Use the same gamma parameter in the NormalizeReward wrapper. Note that the original implementation from openai/train-procgen uses the default gamma=0.99 in the VecNormalize wrapper but gamma=0.999 as PPO's parameter. The mismatch between the gammas is technically incorrect. See #209

Experiment results

To run benchmark experiments, see benchmark/ppo.sh. Specifically, execute the following command:

We try to match the default setting in openai/train-procgen except that we use the easy distribution mode and total_timesteps=25e6 to save compute. Notice openai/train-procgen has the following settings:

Learning rate annealing is turned off by default
Reward scaling and reward clipping is used

Below are the average episodic returns for ppo_procgen.py. To ensure the quality of the implementation, we compared the results against openai/baselies' PPO.

Environment	`ppo_procgen.py`	`openai/baselies`' PPO (Huang et al., 2022)¹
StarPilot (easy)	32.47 ± 11.21	33.97 ± 7.86
BossFight (easy)	9.63 ± 2.35	9.35 ± 2.04
BigFish (easy)	16.80 ± 9.49	20.06 ± 5.34

Info

Note that we have run the procgen experiments using the easy distribution for reducing the computational cost.

Learning curves:

Tracked experiments and game play videos:

`ppo_atari_multigpu.py`

The ppo_atari_multigpu.py leverages data parallelism to speed up training time at no cost of sample efficiency.
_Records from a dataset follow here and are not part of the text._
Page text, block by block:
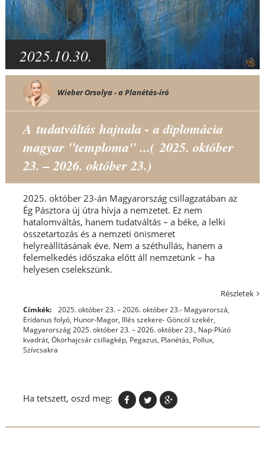
2025.10.30.
Wieber Orsolya - a Planétás-író
A tudatváltás hajnala - a diplomácia
magyar "temploma" ...( 2025. október
23. – 2026. október 23.)
2025. október 23-án Magyarország csillagzatában az
Ég Pásztora új útra hívja a nemzetet. Ez nem
hatalomváltás, hanem tudatváltás – a béke, a lelki
összetartozás és a nemzeti önismeret
helyreállításának éve. Nem a széthullás, hanem a
felemelkedés időszaka előtt áll nemzetünk – ha
helyesen cselekszünk.
Részletek
Címkék: 2025. október 23. – 2026. október 23.- Magyarorszá,
Eridanus folyó, Hunor-Magor, Illés szekere- Göncöl szekér,
Magyarország 2025. október 23. – 2026. október 23., Nap-Plútó
kvadrát, Ökörhajcsár csillagkép, Pegazus, Planétás, Pollux,
Szívcsakra
Ha tetszett, oszd meg:
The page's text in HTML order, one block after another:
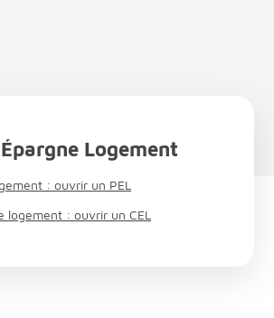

ppo_atari_multigpu.py has the following features:

Allows the users to use do training leveraging data parallelism
For playing Atari games. It uses convolutional layers and common atari-based pre-processing techniques.
Works with the Atari's pixel Box observation space of shape (210, 160, 3)
Works with the Discrete action space

Warning

Note that ppo_atari_multigpu.py does not work in Windows and MacOs . It will error out with NOTE: Redirects are currently not supported in Windows or MacOs. See pytorch/pytorch#20380

Usage

poetry install --with atari
python cleanrl/ppo_atari_multigpu.py --help

# `--nproc_per_node=2` specifies how many subprocesses we spawn for training with data parallelism
# note it is possible to run this with a *single GPU*: each process will simply share the same GPU
torchrun --standalone --nnodes=1 --nproc_per_node=2 cleanrl/ppo_atari_multigpu.py --env-id BreakoutNoFrameskip-v4

# by default we use the `gloo` backend, but you can use the `nccl` backend for better multi-GPU performance
torchrun --standalone --nnodes=1 --nproc_per_node=2 cleanrl/ppo_atari_multigpu.py --env-id BreakoutNoFrameskip-v4 --backend nccl

# it is possible to spawn more processes than the amount of GPUs you have via `--device-ids`
# e.g., the command below spawns two processes using GPU 0 and two processes using GPU 1
torchrun --standalone --nnodes=1 --nproc_per_node=2 cleanrl/ppo_atari_multigpu.py --env-id BreakoutNoFrameskip-v4 --device-ids 0 0 1 1

Explanation of the logged metrics

See related docs for ppo.py.

Implementation details

ppo_atari_multigpu.py is based on ppo_atari.py (see its related docs).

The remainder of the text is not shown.